東方瑱依舊閉着那雙眼睛,睫毛微微翕動。月光和燈籠光将他睫毛的剪影投射在泛着淡青的下眼睑,為他的臉上平添一分孱弱的美。
“兄長不必憂心,我回去便是。”
聲音清越空靈,符合他病弱美男的形象。
段滄玠兀自在心中評價,為東方琮和東方瑱二人兄友弟恭的情形啧啧稱奇。
都說懸金門最是虛僞勢利,作為懸金門掌舵的東方家族居然能做到這個份兒上。況且他剛剛瞧着,二人表現都不似作假。尤其是東方琮,去扶東方瑱明明是他下意識的動作。
隻能看出這麼多東西的段滄玠在心中朝他們豎起大拇指:有趣。
“夜已深,我們先回了。正松,擇日再聚!”畫舫開走了,朱之琰遙遙沖段滄玠一欠身。
段滄玠不語,朝他們去的方向略欠身。
等到他們走遠,段滄玠還是駐留頂台,遠眺夜月出神。
陸别年以為段滄玠看完舞獅表演就回去,見他盯着天上絲毫沒有要走的準備,還以為哪裡有異常。
他輕輕扯了扯段滄玠的袖子,小聲問道:“小叔,出什麼事了嗎?”
段滄玠在等上京的零點鐘聲,沒反應過來陸别年在問什麼,随手按在他發頂敷衍道:“不急,等會兒再回去。”
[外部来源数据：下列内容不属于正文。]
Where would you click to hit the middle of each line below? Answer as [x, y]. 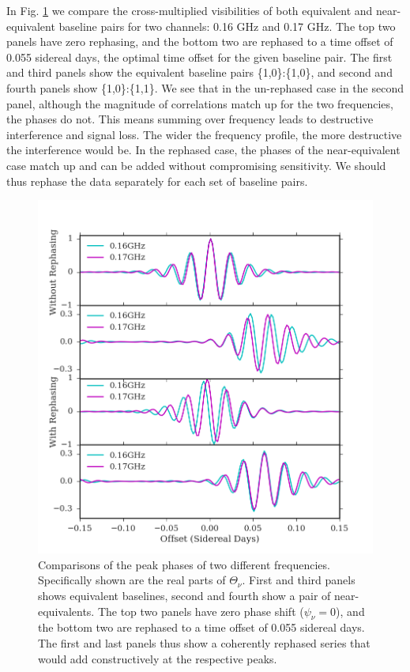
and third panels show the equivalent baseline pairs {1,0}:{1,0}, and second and [199, 72]
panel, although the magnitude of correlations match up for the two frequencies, [200, 103]
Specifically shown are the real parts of [132, 580]
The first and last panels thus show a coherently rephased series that [204, 642]
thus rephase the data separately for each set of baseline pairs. [157, 181]
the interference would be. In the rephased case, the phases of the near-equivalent [203, 150]
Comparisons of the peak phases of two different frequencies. [184, 564]
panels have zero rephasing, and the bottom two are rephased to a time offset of [200, 42]
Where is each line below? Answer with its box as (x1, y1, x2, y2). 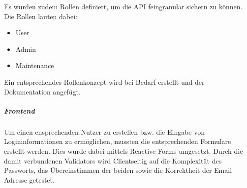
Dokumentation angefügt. (4, 86, 81, 96)
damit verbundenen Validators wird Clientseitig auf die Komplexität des (4, 155, 222, 165)
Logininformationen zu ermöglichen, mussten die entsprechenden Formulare (4, 136, 231, 146)
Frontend (4, 105, 35, 116)
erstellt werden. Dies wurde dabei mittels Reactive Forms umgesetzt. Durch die (4, 145, 243, 156)
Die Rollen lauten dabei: (4, 11, 77, 21)
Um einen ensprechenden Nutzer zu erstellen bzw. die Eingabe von (4, 126, 205, 137)
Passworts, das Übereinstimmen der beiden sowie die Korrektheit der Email (4, 165, 232, 175)
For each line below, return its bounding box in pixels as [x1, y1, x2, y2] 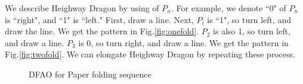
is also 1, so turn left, [213, 25, 290, 37]
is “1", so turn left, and [207, 13, 292, 25]
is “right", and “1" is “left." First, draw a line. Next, [5, 13, 194, 25]
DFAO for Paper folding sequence [29, 67, 151, 80]
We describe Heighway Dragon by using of [5, 2, 159, 14]
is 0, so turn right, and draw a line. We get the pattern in [78, 36, 289, 49]
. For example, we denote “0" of [171, 2, 286, 14]
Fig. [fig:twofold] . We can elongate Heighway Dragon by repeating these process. [5, 48, 295, 60]
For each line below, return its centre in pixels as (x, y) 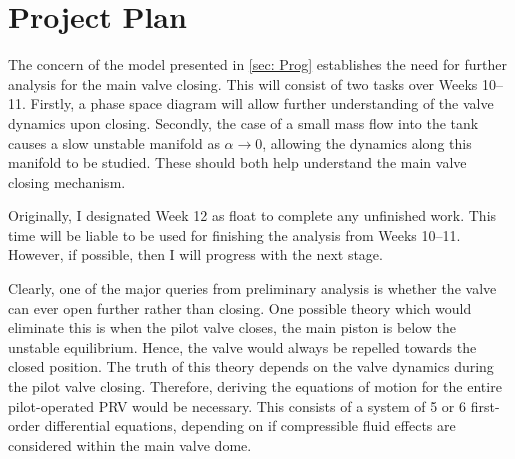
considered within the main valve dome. (130, 444)
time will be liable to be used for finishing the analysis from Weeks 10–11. (234, 234)
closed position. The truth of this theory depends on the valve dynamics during (251, 366)
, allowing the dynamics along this (367, 142)
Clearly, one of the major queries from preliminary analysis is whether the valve (252, 288)
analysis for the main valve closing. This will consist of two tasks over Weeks (243, 83)
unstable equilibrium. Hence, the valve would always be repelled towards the (242, 346)
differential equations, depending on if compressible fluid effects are (250, 425)
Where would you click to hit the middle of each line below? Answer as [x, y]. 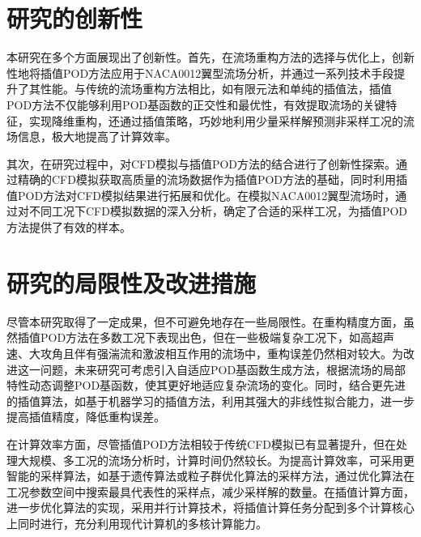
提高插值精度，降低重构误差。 [86, 417]
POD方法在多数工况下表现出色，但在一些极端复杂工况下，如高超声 [217, 337]
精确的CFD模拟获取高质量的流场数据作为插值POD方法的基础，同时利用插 [213, 179]
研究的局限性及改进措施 [132, 282]
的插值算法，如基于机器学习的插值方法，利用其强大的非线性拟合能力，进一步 [210, 401]
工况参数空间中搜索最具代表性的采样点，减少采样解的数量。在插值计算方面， [210, 491]
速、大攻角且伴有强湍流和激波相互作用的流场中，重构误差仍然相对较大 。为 [205, 353]
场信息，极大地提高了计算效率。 [91, 136]
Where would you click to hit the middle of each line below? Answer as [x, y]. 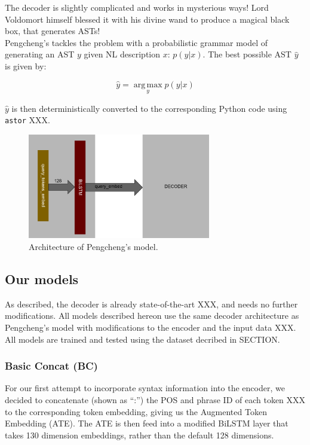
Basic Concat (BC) [51, 366]
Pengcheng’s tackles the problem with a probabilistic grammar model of [136, 42]
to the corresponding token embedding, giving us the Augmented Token [136, 411]
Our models [42, 278]
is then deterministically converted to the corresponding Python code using [149, 108]
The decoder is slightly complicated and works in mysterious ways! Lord [137, 7]
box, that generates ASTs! [53, 31]
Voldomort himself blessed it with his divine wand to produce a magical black [147, 19]
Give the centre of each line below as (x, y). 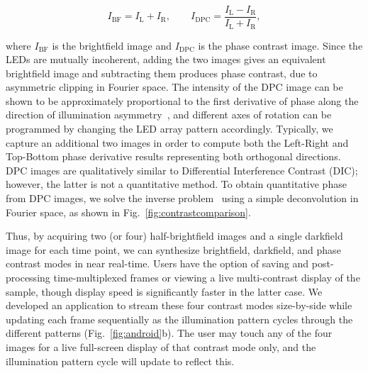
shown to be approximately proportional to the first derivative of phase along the (182, 100)
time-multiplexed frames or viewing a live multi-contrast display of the (207, 278)
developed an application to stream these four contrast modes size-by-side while (179, 305)
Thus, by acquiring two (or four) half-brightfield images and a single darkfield (174, 236)
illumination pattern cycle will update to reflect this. (120, 361)
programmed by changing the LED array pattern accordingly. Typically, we (169, 129)
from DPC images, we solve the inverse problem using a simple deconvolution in (182, 198)
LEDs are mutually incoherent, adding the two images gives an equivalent (166, 59)
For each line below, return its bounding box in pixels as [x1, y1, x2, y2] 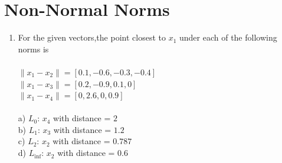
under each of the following [179, 31, 277, 44]
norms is [18, 42, 49, 55]
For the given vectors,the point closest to [18, 31, 166, 44]
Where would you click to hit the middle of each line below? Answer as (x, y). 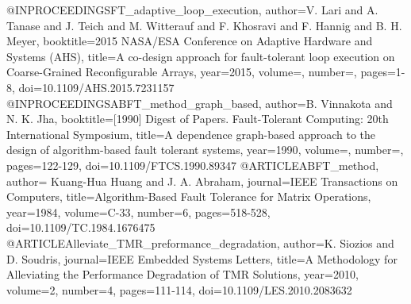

陸别年此時沒戴鬥篷的帽子,頭頂被夜風吹得生冷,段滄玠溫熱的手掌猝不及防落下,溫度從發絲傳到他的頭皮。
這個動作把陸别年驚得渾身一激靈,段滄玠以為他是怕冷,于是解下自己的披風搭在他身上,順手一拎給他把帽子戴上。
“冷了就直說。你這個年紀的小孩染了風寒就愛發高熱,麻煩得很。”
陸别年不好意思回嘴,幹脆心安理得受了。段滄玠的披風沾染了他身上的蓮香,帶給陸别年無限的安心感。
周遭的人聲不知不覺漸弱,隻餘晚籁夾在料峭寒風裡。各式買賣攤販都停止叫賣,帶着孩子買小吃的行人也安靜下來,所有人一齊往橋上湧,眼睛不約而同望向皇城的方向。
段滄玠目視遠方人頭攢動,嘴唇漸漸揚起弧度。
他一把将陸别年摟在懷裡,讓陸别年的視線得以和他的平齊。幾乎是在他抱着陸别年站直的同一刻,一聲火藥爆炸的巨響伴随着肅穆悠遠的鐘鳴打破沉寂,震徹寰宇。
一簇雪亮光束遊魚般從原處的地平線徑直往天上飛竄,尾巴劃帶出淡金色的殘影,最後在漆黑的天幕炸成一朵絢爛而盛大的煙花,金星雪浪般的顔色令漫天繁星都黯然失色。
這是新年的第一朵煙花。
“生辰快樂。”段滄玠抽空微微側目觀察陸别年的反應,待煙花炸開時恰到好處地送出祝福。
後者怔怔望着瞬息已綻滿各色斑斓煙火的天空,清明的眸子裡映得五光十色,恍若未聞。
段滄玠聳聳肩,繼續托着陸别年,将注意力重新放回新年煙花上。他也很少看過煙花。自從人類社會進入星際紀元,這種東西隻在全息投影裡存在過。
“謝謝……師尊……”陸别年嗫嚅。
今天他受到的震撼無以言表。段滄玠特意帶他出來玩,原來不是為了找個時機把他抛棄,而是專程為他慶生。
他都沒說過,師尊是怎麼知道的……
“辭暮爾爾,煙火年年。這是為師陪你度過的第一個生辰。将來從珩、從容、師兄,還有檄光山上的同門,會一起陪你度過第二個、第三個……未來千千萬萬個生辰。”段滄玠已及時收起笑容,雲淡風輕道。
夜風迎面掀起二人的衣袂。來自皇城的硝煙味道吹至尺素橋,被楓河的水稀釋得不再刺鼻,被人吸入鼻腔,隻餘溫暖的焦木味道。